» **Exercise objective**: Of the entries below, return exactly those lines that fall between the one containing "Dans les années" and the one containing "référence sur le", the two end lines included.

» **Stored records**:
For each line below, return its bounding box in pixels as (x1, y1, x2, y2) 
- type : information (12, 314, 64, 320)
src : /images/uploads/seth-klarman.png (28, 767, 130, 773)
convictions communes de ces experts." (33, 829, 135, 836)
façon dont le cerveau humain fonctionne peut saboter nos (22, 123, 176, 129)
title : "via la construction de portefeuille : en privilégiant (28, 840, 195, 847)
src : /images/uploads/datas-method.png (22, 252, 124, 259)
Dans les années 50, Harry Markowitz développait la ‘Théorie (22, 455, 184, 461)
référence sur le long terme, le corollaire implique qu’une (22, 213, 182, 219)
==
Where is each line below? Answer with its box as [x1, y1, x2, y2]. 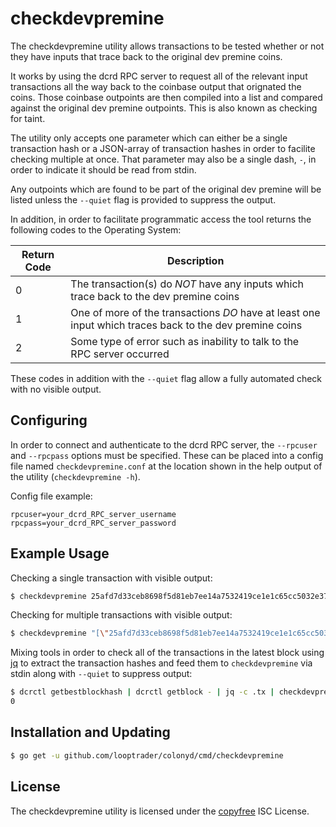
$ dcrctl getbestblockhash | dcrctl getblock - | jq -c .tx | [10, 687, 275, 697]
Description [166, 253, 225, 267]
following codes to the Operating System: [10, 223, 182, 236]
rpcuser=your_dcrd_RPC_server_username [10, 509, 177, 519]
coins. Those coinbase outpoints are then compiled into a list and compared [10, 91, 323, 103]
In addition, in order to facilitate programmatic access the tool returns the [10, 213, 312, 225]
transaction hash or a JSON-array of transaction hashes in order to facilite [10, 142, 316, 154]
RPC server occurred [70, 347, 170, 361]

» **Expected answer**:
Dans les années 50, Harry Markowitz développait la ‘Théorie (22, 455, 184, 461)
référence sur le long terme, le corollaire implique qu’une (22, 213, 182, 219)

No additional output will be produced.